Va detto che l’eventuale astensione dalle sedute motivata con l’intento politico non può spingersi alla definitiva abdicazione del ruolo rivestito ma deve comunque estrinsecarsi in azioni capaci di dare attuazione in qualsiasi modo al mandato elettivo: l’inerzia totale non può – anche ove costituisca il frutto di una scelta mirata – protrarsi oltre un tempo ragionevole, poiché, diversamente verrebbe compromesso il rapporto eletti/elettori, dato che il ruolo dei primi risulta completamente azzerato (T.A.R. Lombardia, Brescia, sez. II, 24 settembre 2012, n. 1541).
Va, altresì, rammentato che tra le cause giustificative deve essere presente un “impedimento oggettivo”, o quanto meno “credibile”, che escluda che le assenze dalle sedute siano motivate da un atteggiamento di disinteresse per motivi “futili o inadeguati” non compatibili con la funzione ricoperta, proiettata a garantire il buon andamento dell’azione amministrativa: non deve emergere una condotta di “disinteresse e noncuranza” nell’espletamento del mandato amministrativo (T.A.R. Campania, Napoli, sez. I, 4 dicembre 1992, n. 436).

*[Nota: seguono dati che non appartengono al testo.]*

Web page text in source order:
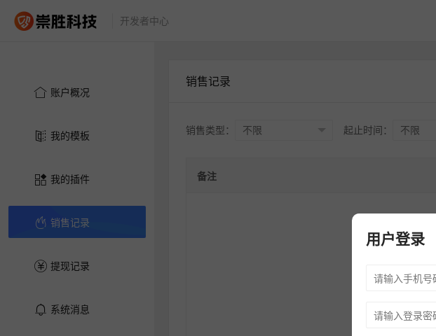
开发者中心
账户概况
我的模板
我的插件
销售记录
提现记录
系统消息
销售记录
销售类型： 起止时间：
备注
用户登录
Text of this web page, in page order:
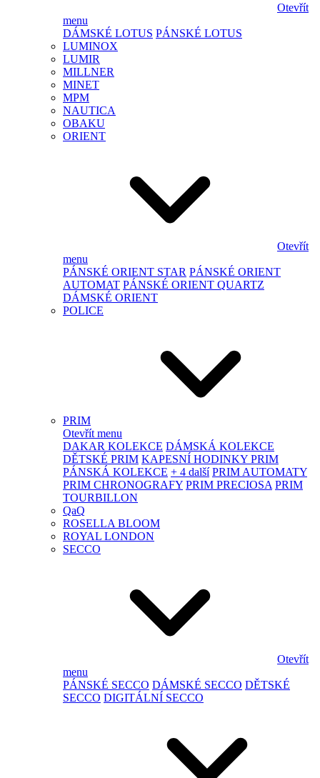
Otevřít
menu
DÁMSKÉ LOTUS PÁNSKÉ LOTUS
LUMINOX
LUMIR
MILLNER
MINET
MPM
NAUTICA
OBAKU
ORIENT
Otevřít
menu
PÁNSKÉ ORIENT STAR PÁNSKÉ ORIENT
AUTOMAT PÁNSKÉ ORIENT QUARTZ
DÁMSKÉ ORIENT
POLICE
PRIM
Otevřít menu
DAKAR KOLEKCE DÁMSKÁ KOLEKCE
DĚTSKÉ PRIM KAPESNÍ HODINKY PRIM
PÁNSKÁ KOLEKCE + 4 další PRIM AUTOMATY
PRIM CHRONOGRAFY PRIM PRECIOSA PRIM
TOURBILLON
QaQ
ROSELLA BLOOM
ROYAL LONDON
SECCO
Otevřít
menu
PÁNSKÉ SECCO DÁMSKÉ SECCO DĚTSKÉ
SECCO DIGITÁLNÍ SECCO
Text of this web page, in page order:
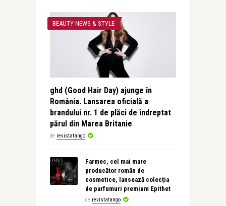
BEAUTY NEWS & STYLE
ghd (Good Hair Day) ajunge în
România. Lansarea oficială a
brandului nr. 1 de plăci de îndreptat
părul din Marea Britanie
de revistatango
Farmec, cel mai mare
producător român de
cosmetice, lansează colecția
de parfumuri premium Epithet
de revistatango
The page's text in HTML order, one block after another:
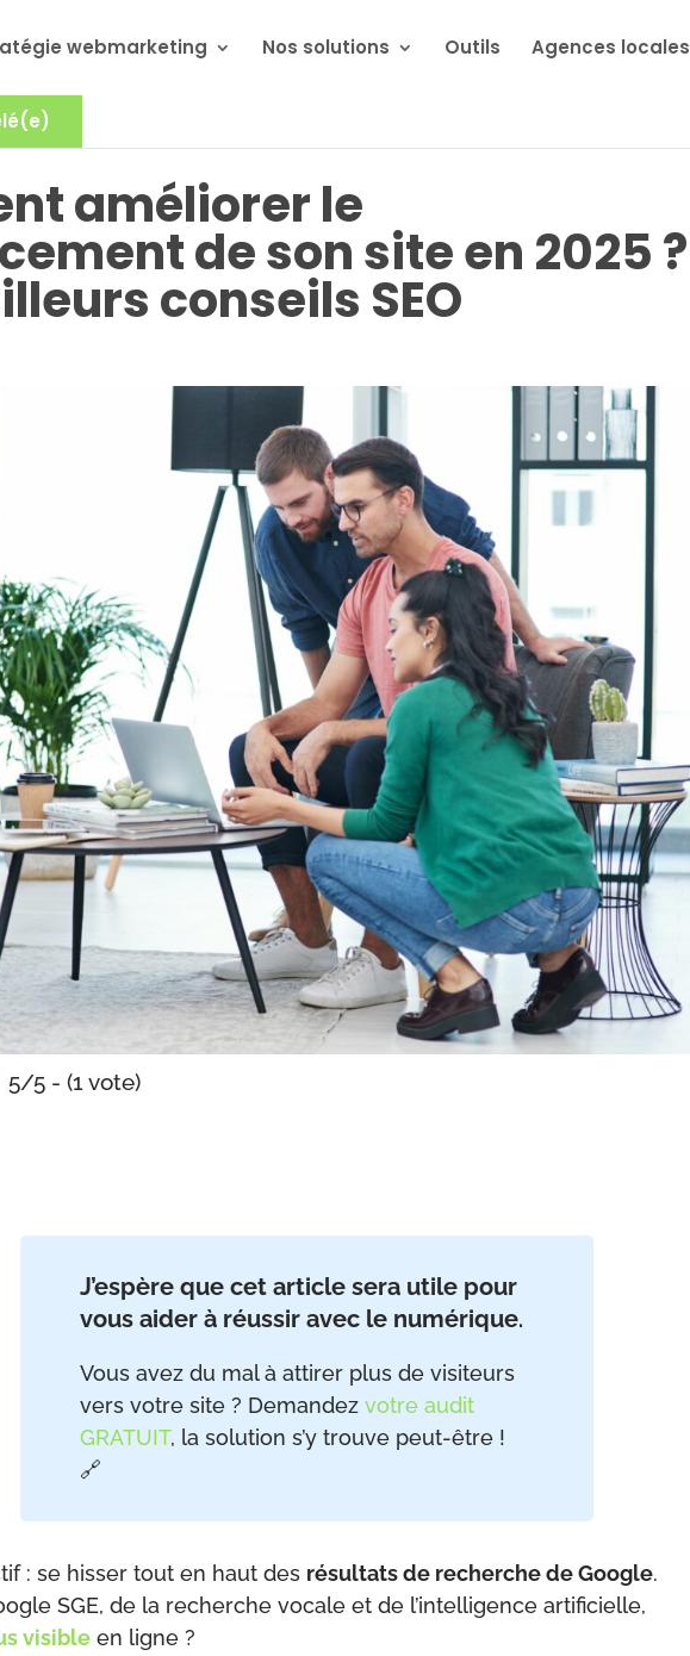
webmarketing Nos solutions Outils Agences locales
améliorer le
de son site en 2025 ?
conseils SEO
5/5 - (1 vote)
J’espère que cet article sera utile pour
vous aider à réussir avec le numérique.
Vous avez du mal à attirer plus de visiteurs
vers votre site ? Demandezvotre audit
GRATUIT, la solution s’y trouve peut-être !
🔗
: se hisser tout en haut des résultats de recherche de Google.
SGE, de la recherche vocale et de l’intelligence artificielle,
visible en ligne ?
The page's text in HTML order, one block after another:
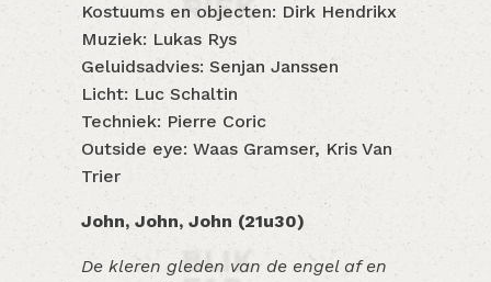
Kostuums en objecten: Dirk Hendrikx
Muziek: Lukas Rys
Geluidsadvies: Senjan Janssen
Licht: Luc Schaltin
Techniek: Pierre Coric
Outside eye: Waas Gramser, Kris Van
Trier
John, John, John (21u30)
De kleren gleden van de engel af en
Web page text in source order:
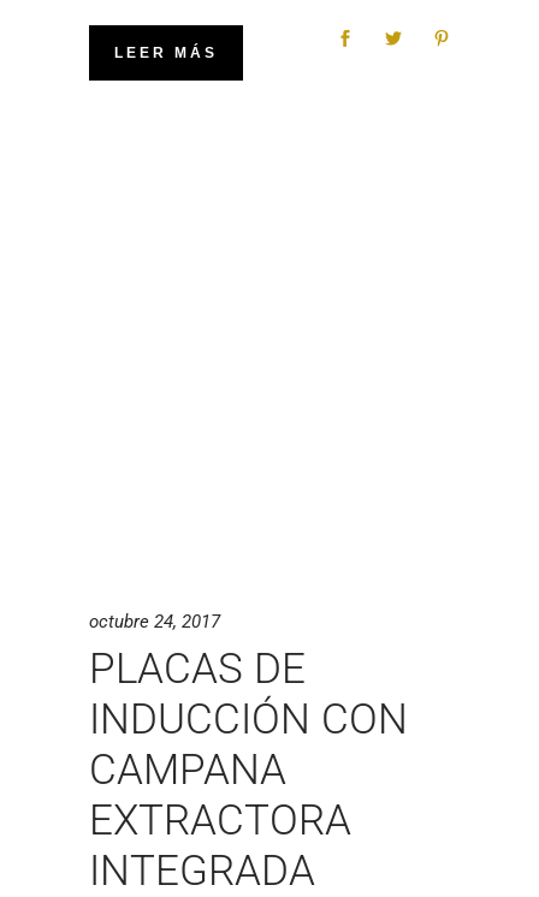
LEER MÁS
octubre 24, 2017
PLACAS DE
INDUCCIÓN CON
CAMPANA
EXTRACTORA
INTEGRADA
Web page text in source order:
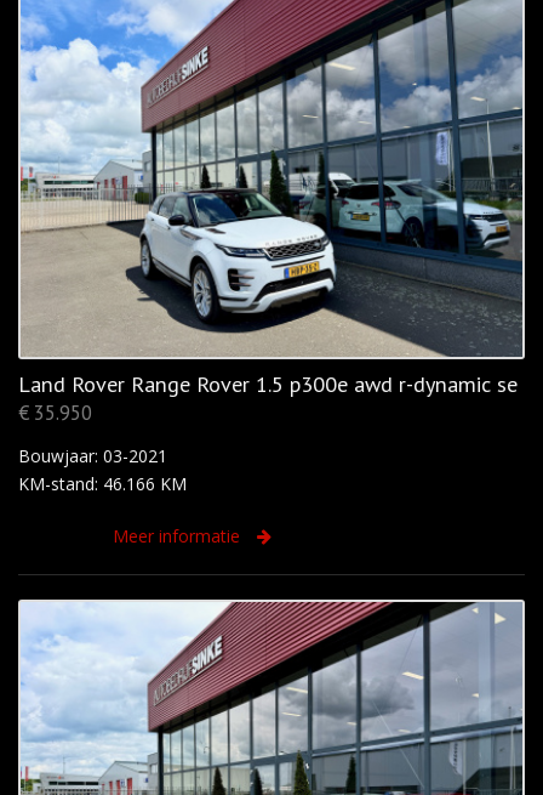
Land Rover Range Rover 1.5 p300e awd r-dynamic se
€ 35.950
Bouwjaar: 03-2021
KM-stand: 46.166 KM
Meer informatie
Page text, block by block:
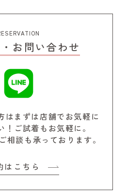
お問い合わせ
はまずは店舗でお気軽に
！ ご試着もお気軽に。
相談も承っております。
はこちら
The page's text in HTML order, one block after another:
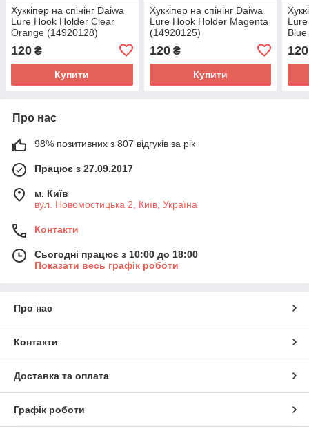
Хуккіпер на спінінг Daiwa
Lure Hook Holder Clear
Orange (14920128)
120 ₴
Купити
Хуккіпер на спінінг Daiwa
Lure Hook Holder Magenta
(14920125)
120₴
Купити
120
Про нас
98% позитивних з 807 відгуків за рік
Працює з 27.09.2017
м. Київ
вул. Новомостицька 2, Київ, Україна
Контакти
Сьогодні працює з 10:00 до 18:00
Показати весь графік роботи
Про нас
Контакти
Доставка та оплата
Графік роботи
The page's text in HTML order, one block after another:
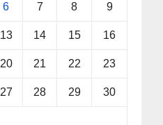
6 7 8 9
13 14 15 16
20 21 22 23
27 28 29 30
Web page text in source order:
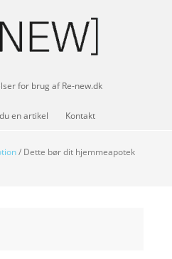
for brug af Re-new.dk
en artikel Kontakt
/ Dette bør dit hjemmeapotek
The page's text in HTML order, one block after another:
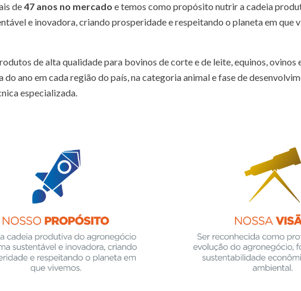
de47 anos no mercado e temos como propósito nutrir a cadeia
e inovadora, criando prosperidade e respeitando o planeta em que
de alta qualidade para bovinos de corte e de leite, equinos, ovinos
do ano em cada região do país, na categoria animal e fase de
especializada.
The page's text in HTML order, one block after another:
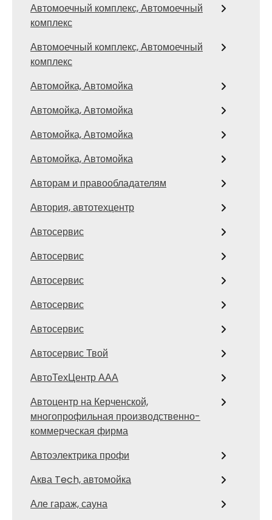
Автомоечный комплекс, Автомоечный
комплекс
Автомоечный комплекс, Автомоечный
комплекс
Автомойка, Автомойка
Автомойка, Автомойка
Автомойка, Автомойка
Автомойка, Автомойка
Авторам и правообладателям
Автория, автотехцентр
Автосервис
Автосервис
Автосервис
Автосервис
Автосервис
Автосервис Твой
АвтоТехЦентр ААА
Автоцентр на Керченской,
многопрофильная производственно-
коммерческая фирма
Автоэлектрика профи
Аква Tech, автомойка
Але гараж, сауна
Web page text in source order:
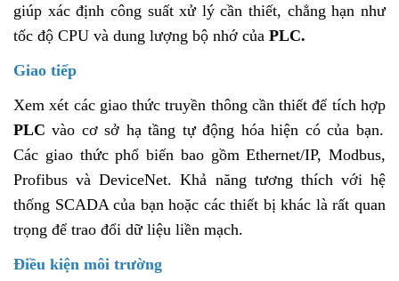
giúp xác định công suất xử lý cần thiết, chẳng hạn như
tốc độ CPU và dung lượng bộ nhớ của PLC.
Giao tiếp
Xem xét các giao thức truyền thông cần thiết để tích hợp
PLCvào cơ sở hạ tầng tự động hóa hiện có của bạn.
Các giao thức phổ biến bao gồm Ethernet/IP, Modbus,
Profibus và DeviceNet. Khả năng tương thích với hệ
thống SCADA của bạn hoặc các thiết bị khác là rất quan
trọng để trao đổi dữ liệu liền mạch.
Điều kiện môi trường
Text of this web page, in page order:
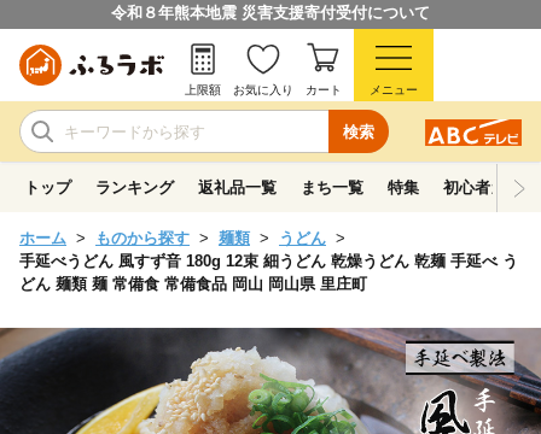
令和８年熊本地震 災害支援寄付受付について
検索
上限額 お気に入り カート メニュー
トップ ランキング 返礼品一覧 まち一覧 特集 初心者ガイド
ホーム ものから探す 麺類
うどん
手延べうどん 風すず音 180g 12束 細うどん 乾燥うどん 乾麺 手延べ う
どん 麺類 麺 常備食 常備食品 岡山 岡山県 里庄町
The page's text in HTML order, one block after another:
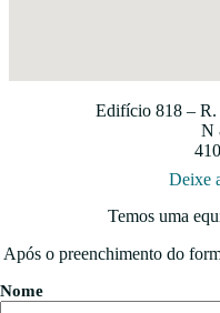
Edifício 818 – R.
N
Deixe
Temos uma
Após o preenchimento do
Nome
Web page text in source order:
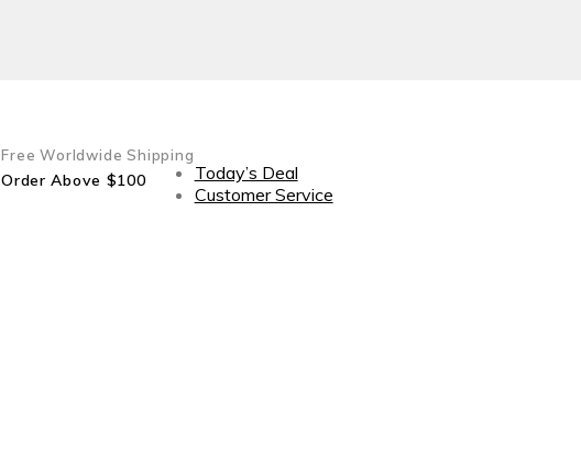
Free Worldwide Shipping
Order Above $100
Today’s Deal
Customer Service
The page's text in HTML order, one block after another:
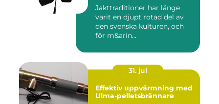
Jakttraditioner har länge
varit en djupt rotad del av
den svenska kulturen, och
för m&arin...
31. jul
Effektiv uppvärmning med
Ulma-pelletsbrännare
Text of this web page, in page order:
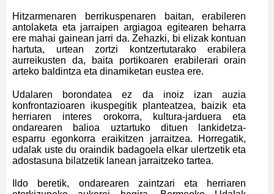
Hitzarmenaren berrikuspenaren baitan, erabileren
antolaketa eta jarraipen argiagoa egitearen beharra
ere mahai gainean jarri da. Zehazki, bi elizak kontuan
hartuta, urtean zortzi kontzertutarako erabilera
aurreikusten da, baita portikoaren erabilerari orain
arteko baldintza eta dinamiketan eustea ere.
Udalaren borondatea ez da inoiz izan auzia
konfrontazioaren ikuspegitik planteatzea, baizik eta
herriaren interes orokorra, kultura-jarduera eta
ondarearen balioa uztartuko dituen lankidetza-
esparru egonkorra eraikitzen jarraitzea. Horregatik,
udalak uste du oraindik badagoela elkar ulertzetik eta
adostasuna bilatzetik lanean jarraitzeko tartea.
Ildo beretik, ondarearen zaintzari eta herriaren
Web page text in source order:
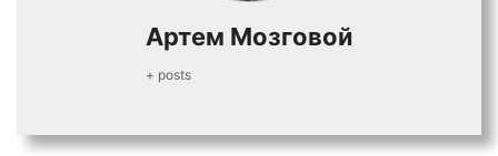
Артем Мозговой
+ posts
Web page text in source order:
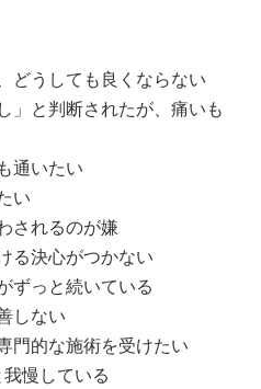
どうしても良くならない
」と判断されたが、痛いも
通いたい
い
されるのが嫌
る決心がつかない
ずっと続いている
しない
門的な施術を受けたい
慢している

La ratio della previsione risiede sull’esigenza pratica di assicurare il dibattito consiliare, la presenza del quorum, la funzionalità del Consiglio comunale, al di là del dovere di espletare con «disciplina ed onore» il mandato elettivo (ex art. 54, comma 2 Cost.)
Un Consigliere comunale dichiarato decaduto, ai sensi del comma 4 dell’art. 43 del D.Lgs. n. 267/2000 (c.d. TUEL) mutuando la precedente norma del comma 6 bis, dell’articolo 31 della Legge n.142/90), per la mancata partecipazione a numerose sedute consiliari, impugna la determinazione e la surroga, chiedendo, inoltre, il risarcimento del danno derivante dall’illegittimo esercizio dell’azione amministrativa.
Il Tribunale di prime cure accoglieva il ricorso, annullando le delibere gravate e condannando il Comune al pagamento delle indennità di carica maturate dal ricorrente, dalla decadenza al reintegro, oltre interessi legali.
Sull’indennità di carica non percepita, qualche riflessione potrebbe aprirsi visto che dovrebbe collegarsi oggettivamente alla presenza in seduta (cfr. Corte Conti, sez. controllo Toscana, Parere n. 127 del 19 aprile 2017, sui rimborsi spesa), non essendo assimilabile alla retribuzione mensile percepita dal lavoratore ed alla serie di diritti e prerogative dalla stessa derivanti, in dipendenza del rapporto di lavoro (non vige l’analogia, per tutte, Cass. sez. II, sentenza n. 4754/1995).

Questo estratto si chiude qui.